**Work instructions:**
Return the full listing unchanged, apart from leaving out its images.

** Records for this task follows **

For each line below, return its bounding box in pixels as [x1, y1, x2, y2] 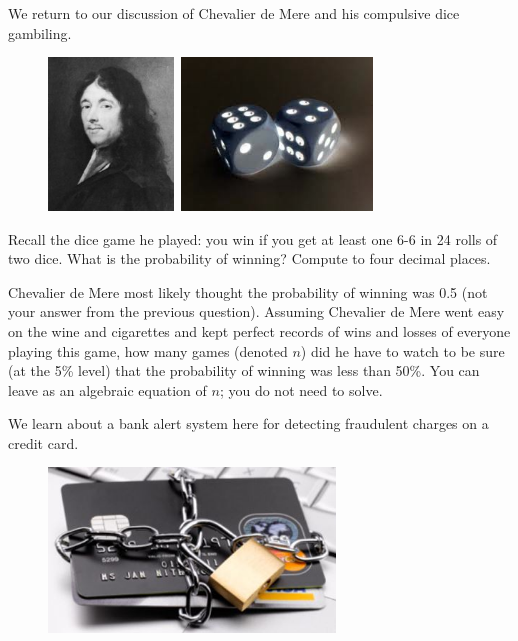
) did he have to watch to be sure [300, 340, 505, 361]
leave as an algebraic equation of [8, 379, 207, 400]
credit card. [8, 432, 79, 453]
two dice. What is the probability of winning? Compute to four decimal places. [8, 248, 491, 269]
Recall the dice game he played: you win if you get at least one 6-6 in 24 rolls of [8, 228, 498, 249]
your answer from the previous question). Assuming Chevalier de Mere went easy [8, 301, 505, 322]
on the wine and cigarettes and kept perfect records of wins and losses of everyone [8, 320, 511, 341]
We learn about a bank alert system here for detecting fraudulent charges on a [8, 413, 489, 434]
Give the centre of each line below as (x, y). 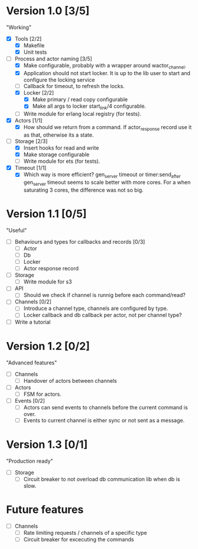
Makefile (34, 45)
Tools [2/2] (28, 38)
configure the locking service (59, 80)
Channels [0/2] (33, 302)
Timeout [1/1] (30, 168)
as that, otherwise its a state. (59, 135)
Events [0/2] (30, 401)
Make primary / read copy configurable (80, 99)
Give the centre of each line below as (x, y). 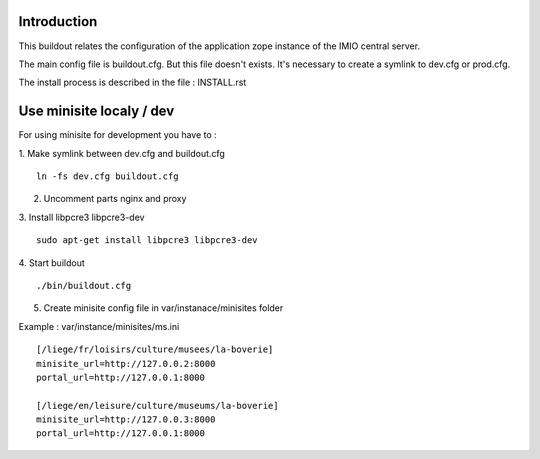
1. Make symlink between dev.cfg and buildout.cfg (121, 153)
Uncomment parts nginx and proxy (115, 199)
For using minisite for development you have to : (117, 135)
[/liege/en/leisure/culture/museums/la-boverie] (157, 405)
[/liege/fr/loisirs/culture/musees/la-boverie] (155, 349)
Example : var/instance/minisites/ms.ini (99, 326)
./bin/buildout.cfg (84, 285)
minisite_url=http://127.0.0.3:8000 (126, 419)
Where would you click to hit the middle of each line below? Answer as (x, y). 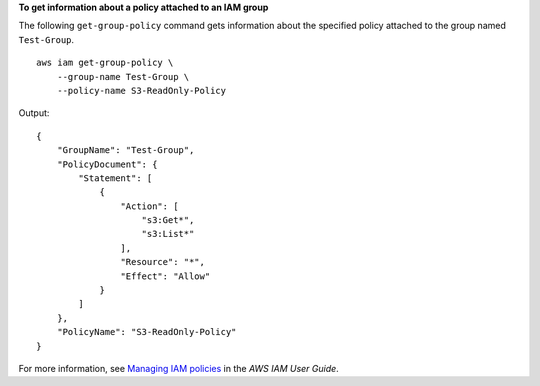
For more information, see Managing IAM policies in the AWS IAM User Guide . (178, 368)
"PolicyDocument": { (107, 164)
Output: (34, 113)
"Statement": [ (115, 178)
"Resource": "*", (162, 262)
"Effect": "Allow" (165, 276)
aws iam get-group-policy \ (105, 63)
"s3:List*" (168, 234)
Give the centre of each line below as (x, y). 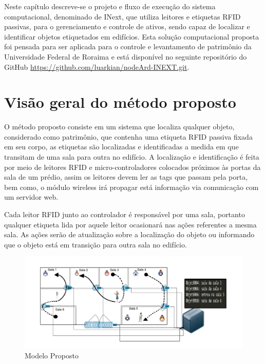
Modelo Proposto (52, 356)
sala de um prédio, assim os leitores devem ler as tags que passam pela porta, (126, 177)
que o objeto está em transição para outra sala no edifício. (96, 244)
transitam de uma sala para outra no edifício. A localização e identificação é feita (132, 157)
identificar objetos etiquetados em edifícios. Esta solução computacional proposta (132, 36)
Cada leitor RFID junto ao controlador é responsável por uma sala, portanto (125, 214)
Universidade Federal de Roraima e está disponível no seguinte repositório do (126, 56)
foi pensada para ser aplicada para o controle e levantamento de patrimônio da (128, 46)
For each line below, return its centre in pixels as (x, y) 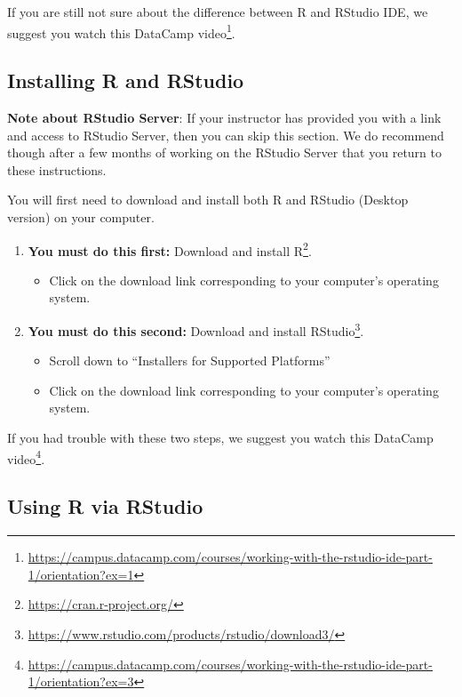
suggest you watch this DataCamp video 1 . (121, 31)
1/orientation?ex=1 (81, 574)
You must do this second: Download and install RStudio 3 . (196, 329)
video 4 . (26, 457)
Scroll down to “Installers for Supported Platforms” (190, 361)
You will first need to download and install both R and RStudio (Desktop (208, 200)
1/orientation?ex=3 (81, 681)
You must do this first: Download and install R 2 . (170, 249)
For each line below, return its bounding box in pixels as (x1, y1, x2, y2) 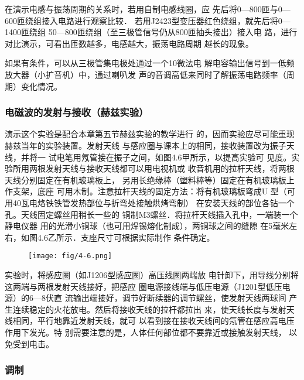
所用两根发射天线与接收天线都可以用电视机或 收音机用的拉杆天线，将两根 (12, 162, 295, 174)
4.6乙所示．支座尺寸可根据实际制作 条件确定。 (37, 231, 215, 243)
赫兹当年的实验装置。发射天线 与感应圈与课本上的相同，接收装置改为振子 (5, 139, 286, 151)
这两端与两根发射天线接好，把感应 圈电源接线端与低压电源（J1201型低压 (5, 280, 282, 292)
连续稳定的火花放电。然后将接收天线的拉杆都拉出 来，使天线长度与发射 (12, 303, 286, 315)
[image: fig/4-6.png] (28, 252, 112, 261)
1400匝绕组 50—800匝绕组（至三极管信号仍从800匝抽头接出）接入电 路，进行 (5, 26, 298, 38)
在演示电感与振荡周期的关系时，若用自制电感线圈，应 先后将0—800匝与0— (5, 3, 291, 15)
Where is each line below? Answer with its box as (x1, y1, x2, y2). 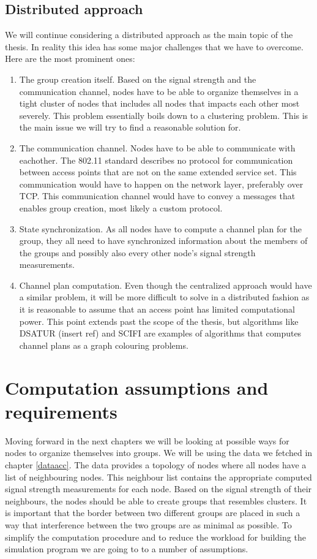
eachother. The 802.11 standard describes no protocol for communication (19, 153, 293, 166)
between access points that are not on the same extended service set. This (19, 165, 297, 178)
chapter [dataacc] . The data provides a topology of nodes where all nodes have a (5, 458, 307, 471)
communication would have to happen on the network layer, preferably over (19, 177, 304, 190)
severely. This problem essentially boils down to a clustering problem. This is (19, 108, 308, 121)
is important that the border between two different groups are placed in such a (5, 506, 300, 519)
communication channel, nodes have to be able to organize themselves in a (19, 85, 299, 97)
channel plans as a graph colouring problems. (19, 338, 188, 351)
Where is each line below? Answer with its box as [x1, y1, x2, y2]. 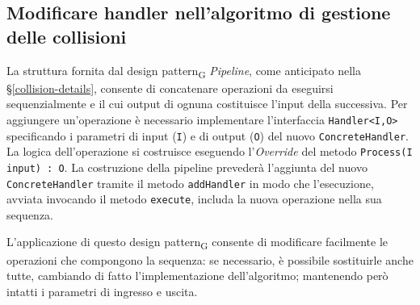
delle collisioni [6, 23, 127, 48]
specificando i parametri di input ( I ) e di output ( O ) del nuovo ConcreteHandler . [6, 127, 409, 144]
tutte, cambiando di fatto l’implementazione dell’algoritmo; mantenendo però [6, 267, 388, 284]
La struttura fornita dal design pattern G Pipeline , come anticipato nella [6, 61, 361, 81]
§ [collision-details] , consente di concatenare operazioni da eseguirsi [6, 79, 334, 96]
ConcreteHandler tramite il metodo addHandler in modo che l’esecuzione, [6, 174, 374, 191]
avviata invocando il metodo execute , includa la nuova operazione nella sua [6, 190, 382, 207]
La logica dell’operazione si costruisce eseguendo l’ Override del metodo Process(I [6, 143, 413, 160]
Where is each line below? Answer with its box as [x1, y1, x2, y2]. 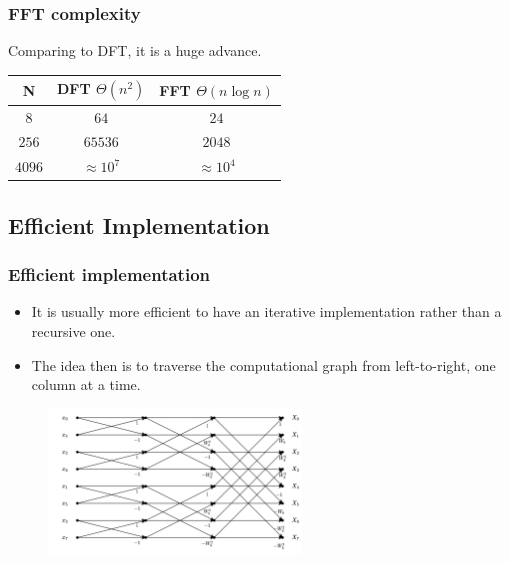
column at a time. [31, 374, 141, 395]
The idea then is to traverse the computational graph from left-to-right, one [31, 354, 496, 375]
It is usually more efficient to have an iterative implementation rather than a [31, 301, 502, 322]
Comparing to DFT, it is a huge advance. [8, 40, 262, 61]
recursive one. [31, 320, 116, 341]
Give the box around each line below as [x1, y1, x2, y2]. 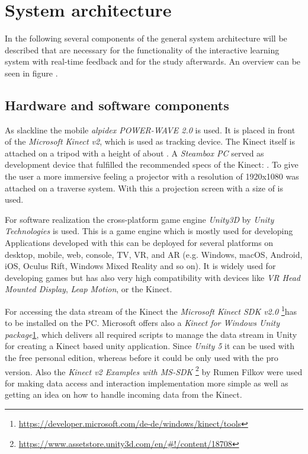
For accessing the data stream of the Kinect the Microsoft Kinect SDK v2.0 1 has [5, 303, 297, 317]
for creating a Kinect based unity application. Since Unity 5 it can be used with [5, 340, 295, 352]
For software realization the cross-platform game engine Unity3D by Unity [5, 213, 274, 225]
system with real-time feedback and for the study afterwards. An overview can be [5, 55, 301, 68]
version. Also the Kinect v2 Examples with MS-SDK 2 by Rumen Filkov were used [5, 363, 303, 378]
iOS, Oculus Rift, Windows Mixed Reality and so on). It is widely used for [5, 260, 276, 272]
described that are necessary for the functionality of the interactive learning [5, 43, 280, 56]
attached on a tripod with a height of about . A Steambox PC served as [5, 146, 264, 159]
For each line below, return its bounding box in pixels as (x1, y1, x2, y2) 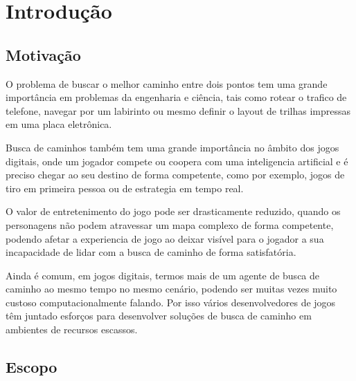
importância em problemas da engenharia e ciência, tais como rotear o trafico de (6, 90, 347, 104)
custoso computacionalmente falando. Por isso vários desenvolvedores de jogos (6, 295, 336, 309)
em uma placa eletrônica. (6, 117, 112, 131)
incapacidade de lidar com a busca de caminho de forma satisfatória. (6, 245, 296, 259)
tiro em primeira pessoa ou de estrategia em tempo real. (6, 180, 244, 195)
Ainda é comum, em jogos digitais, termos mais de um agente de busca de (6, 268, 320, 282)
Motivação (6, 44, 81, 65)
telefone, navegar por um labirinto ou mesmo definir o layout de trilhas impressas (6, 103, 351, 118)
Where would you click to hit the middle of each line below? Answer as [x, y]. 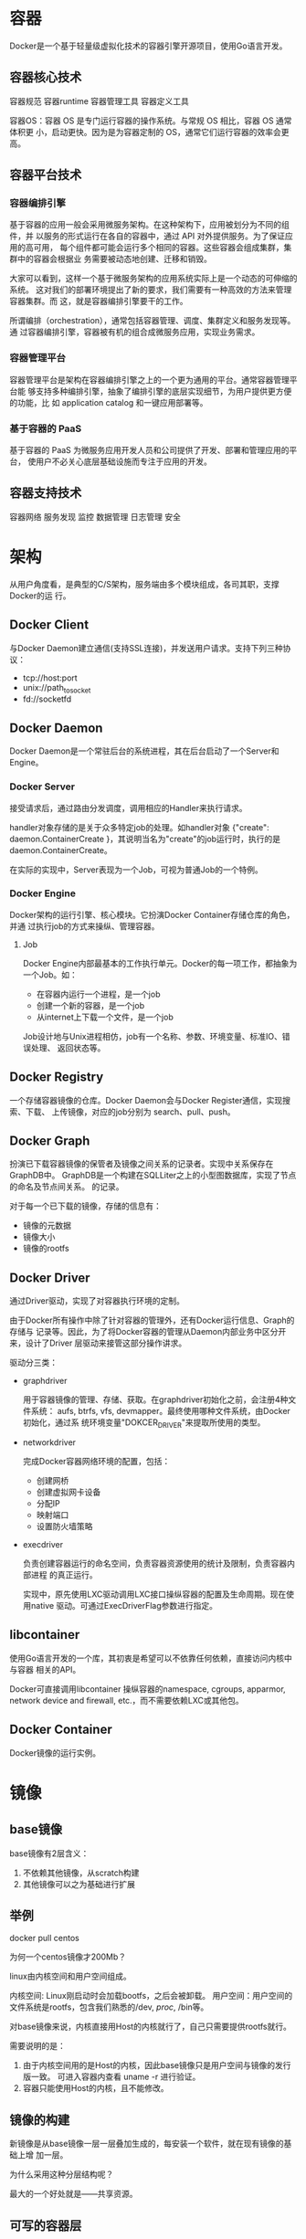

** End of Records for this task **

**Worked solution:**
For each line below, return its bounding box in pixels as [x1, y1, x2, y2] 
) did he have to watch to be sure [300, 340, 505, 361]
leave as an algebraic equation of [8, 379, 207, 400]
credit card. [8, 432, 79, 453]
two dice. What is the probability of winning? Compute to four decimal places. [8, 248, 491, 269]
Recall the dice game he played: you win if you get at least one 6-6 in 24 rolls of [8, 228, 498, 249]
your answer from the previous question). Assuming Chevalier de Mere went easy [8, 301, 505, 322]
on the wine and cigarettes and kept perfect records of wins and losses of everyone [8, 320, 511, 341]
We learn about a bank alert system here for detecting fraudulent charges on a [8, 413, 489, 434]
Give the centre of each line below as (x, y). 
Makefile (34, 45)
Tools [2/2] (28, 38)
configure the locking service (59, 80)
Channels [0/2] (33, 302)
Timeout [1/1] (30, 168)
as that, otherwise its a state. (59, 135)
Events [0/2] (30, 401)
Make primary / read copy configurable (80, 99)
Give the centre of each line below as (x, y). 
1. Make symlink between dev.cfg and buildout.cfg (121, 153)
Uncomment parts nginx and proxy (115, 199)
For using minisite for development you have to : (117, 135)
[/liege/en/leisure/culture/museums/la-boverie] (157, 405)
[/liege/fr/loisirs/culture/musees/la-boverie] (155, 349)
Example : var/instance/minisites/ms.ini (99, 326)
./bin/buildout.cfg (84, 285)
minisite_url=http://127.0.0.3:8000 (126, 419)
Where would you click to hit the middle of each line below? Answer as (x, y). 
For more information, see Managing IAM policies in the AWS IAM User Guide . (178, 368)
"PolicyDocument": { (107, 164)
Output: (34, 113)
"Statement": [ (115, 178)
"Resource": "*", (162, 262)
"Effect": "Allow" (165, 276)
aws iam get-group-policy \ (105, 63)
"s3:List*" (168, 234)
Give the centre of each line below as (x, y). 
Modelo Proposto (52, 356)
sala de um prédio, assim os leitores devem ler as tags que passam pela porta, (126, 177)
que o objeto está em transição para outra sala no edifício. (96, 244)
transitam de uma sala para outra no edifício. A localização e identificação é feita (132, 157)
identificar objetos etiquetados em edifícios. Esta solução computacional proposta (132, 36)
Cada leitor RFID junto ao controlador é responsável por uma sala, portanto (125, 214)
Universidade Federal de Roraima e está disponível no seguinte repositório do (126, 56)
foi pensada para ser aplicada para o controle e levantamento de patrimônio da (128, 46)
For each line below, return its centre in pixels as (x, y) 
suggest you watch this DataCamp video 1 . (121, 31)
1/orientation?ex=1 (81, 574)
You must do this second: Download and install RStudio 3 . (196, 329)
video 4 . (26, 457)
Scroll down to “Installers for Supported Platforms” (190, 361)
You will first need to download and install both R and RStudio (Desktop (208, 200)
1/orientation?ex=3 (81, 681)
You must do this first: Download and install R 2 . (170, 249)
For each line below, return its bounding box in pixels as (x1, y1, x2, y2) 
所用两根发射天线与接收天线都可以用电视机或 收音机用的拉杆天线，将两根 (12, 162, 295, 174)
4.6乙所示．支座尺寸可根据实际制作 条件确定。 (37, 231, 215, 243)
赫兹当年的实验装置。发射天线 与感应圈与课本上的相同，接收装置改为振子 (5, 139, 286, 151)
这两端与两根发射天线接好，把感应 圈电源接线端与低压电源（J1201型低压 (5, 280, 282, 292)
连续稳定的火花放电。然后将接收天线的拉杆都拉出 来，使天线长度与发射 (12, 303, 286, 315)
[image: fig/4-6.png] (28, 252, 112, 261)
1400匝绕组 50—800匝绕组（至三极管信号仍从800匝抽头接出）接入电 路，进行 (5, 26, 298, 38)
在演示电感与振荡周期的关系时，若用自制电感线圈，应 先后将0—800匝与0— (5, 3, 291, 15)
Where is each line below? Answer with its box as (x1, y1, x2, y2). 
eachother. The 802.11 standard describes no protocol for communication (19, 153, 293, 166)
between access points that are not on the same extended service set. This (19, 165, 297, 178)
chapter [dataacc] . The data provides a topology of nodes where all nodes have a (5, 458, 307, 471)
communication would have to happen on the network layer, preferably over (19, 177, 304, 190)
severely. This problem essentially boils down to a clustering problem. This is (19, 108, 308, 121)
is important that the border between two different groups are placed in such a (5, 506, 300, 519)
communication channel, nodes have to be able to organize themselves in a (19, 85, 299, 97)
channel plans as a graph colouring problems. (19, 338, 188, 351)
Where is each line below? Answer with its box as [x1, y1, x2, y2]. 
delle collisioni [6, 23, 127, 48]
specificando i parametri di input ( I ) e di output ( O ) del nuovo ConcreteHandler . [6, 127, 409, 144]
tutte, cambiando di fatto l’implementazione dell’algoritmo; mantenendo però [6, 267, 388, 284]
La struttura fornita dal design pattern G Pipeline , come anticipato nella [6, 61, 361, 81]
§ [collision-details] , consente di concatenare operazioni da eseguirsi [6, 79, 334, 96]
ConcreteHandler tramite il metodo addHandler in modo che l’esecuzione, [6, 174, 374, 191]
avviata invocando il metodo execute , includa la nuova operazione nella sua [6, 190, 382, 207]
La logica dell’operazione si costruisce eseguendo l’ Override del metodo Process(I [6, 143, 413, 160]
Where is each line below? Answer with its box as [x1, y1, x2, y2]. 
column at a time. [31, 374, 141, 395]
The idea then is to traverse the computational graph from left-to-right, one [31, 354, 496, 375]
It is usually more efficient to have an iterative implementation rather than a [31, 301, 502, 322]
Comparing to DFT, it is a huge advance. [8, 40, 262, 61]
recursive one. [31, 320, 116, 341]
Give the box around each line below as [x1, y1, x2, y2]. 
For accessing the data stream of the Kinect the Microsoft Kinect SDK v2.0 1 has [5, 303, 297, 317]
for creating a Kinect based unity application. Since Unity 5 it can be used with [5, 340, 295, 352]
For software realization the cross-platform game engine Unity3D by Unity [5, 213, 274, 225]
system with real-time feedback and for the study afterwards. An overview can be [5, 55, 301, 68]
version. Also the Kinect v2 Examples with MS-SDK 2 by Rumen Filkov were used [5, 363, 303, 378]
iOS, Oculus Rift, Windows Mixed Reality and so on). It is widely used for [5, 260, 276, 272]
described that are necessary for the functionality of the interactive learning [5, 43, 280, 56]
attached on a tripod with a height of about . A Steambox PC served as [5, 146, 264, 159]
For each line below, return its bounding box in pixels as (x1, y1, x2, y2) 
importância em problemas da engenharia e ciência, tais como rotear o trafico de (6, 90, 347, 104)
custoso computacionalmente falando. Por isso vários desenvolvedores de jogos (6, 295, 336, 309)
em uma placa eletrônica. (6, 117, 112, 131)
incapacidade de lidar com a busca de caminho de forma satisfatória. (6, 245, 296, 259)
tiro em primeira pessoa ou de estrategia em tempo real. (6, 180, 244, 195)
Ainda é comum, em jogos digitais, termos mais de um agente de busca de (6, 268, 320, 282)
Motivação (6, 44, 81, 65)
telefone, navegar por um labirinto ou mesmo definir o layout de trilhas impressas (6, 103, 351, 118)
Where would you click to hit the middle of each line below? Answer as [x, y]. 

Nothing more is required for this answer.